As director of proteomics at ISB, Moritz is the leader of the effort at ISB to establish a Human Multiple Reaction Monitoring (MRM) Atlas, a comprehensive resource designed to enable scientists to perform quantitative analysis of all human proteins. The project is expected to fuel important research gains in biomarker discovery and validation, the search for protein-based diagnostic tests, personalized medicine, and human health monitoring.
Before moving to ISB in 2008 from the Ludwig Institute for Cancer Research in Melbourne, Australia, Moritz established a shared bioinformatics center that enabled proteomic researchers anywhere in Australia to analyze mass spectrometry data. At ISB he has continued that work by creating a national facility with online tools for data analysis. In addition, a new web application developed in partnership with other researchers at ISB provides an improved interface, new visualization options, and new data analysis methods to handle multi-dimensional data sets.

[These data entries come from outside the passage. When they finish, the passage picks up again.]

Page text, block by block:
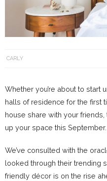
CARLY
Whether you’re about to start
halls of residence for the first
house share with your
up your space this September.
We’ve consulted with the
looked through their trending
friendly décor is on the rise

Moritz has collaborated with a wide variety of researchers on specific diseases. For example, when mass spectrometry replaced earlier techniques for protein identification, he embarked on several projects to find proteins that are shed into the blood by colorectal cancers. As part of these projects, Moritz developed a series of tools to separate particular classes of proteins from complex samples. He also has designed and implemented technologies used in proteomics laboratories across the globe.
The use of blood and tissue samples to look for biomarkers that indicate the presence or stage of a disease presents many challenges. For example, proteins in the blood have an extraordinary range of abundances, with common proteins like albumin billions of times more abundant than trace proteins like cytokines. To overcome these difficulties, Moritz and his colleagues at ISB and in Australia have been developing techniques to detect proteins that are difficult to isolate and purify. For example, one technique relies on a two-step method to detect and study low-abundance proteins that occur on cell surfaces and are involved in cell adhesion, the transport of molecules through cell membranes, and cell-to-cell communications.
Source: Mathias RA, Chen YS, Goode RJ, Kapp EA, Mathivanan S, Moritz RL, Zhu HJ, Simpson RJ. 2011. Tandem application of cationic colloidal silica and Triton X-114 for plasma membrane protein isolation and purification: Towards developing an MDCK protein database. Proteomics.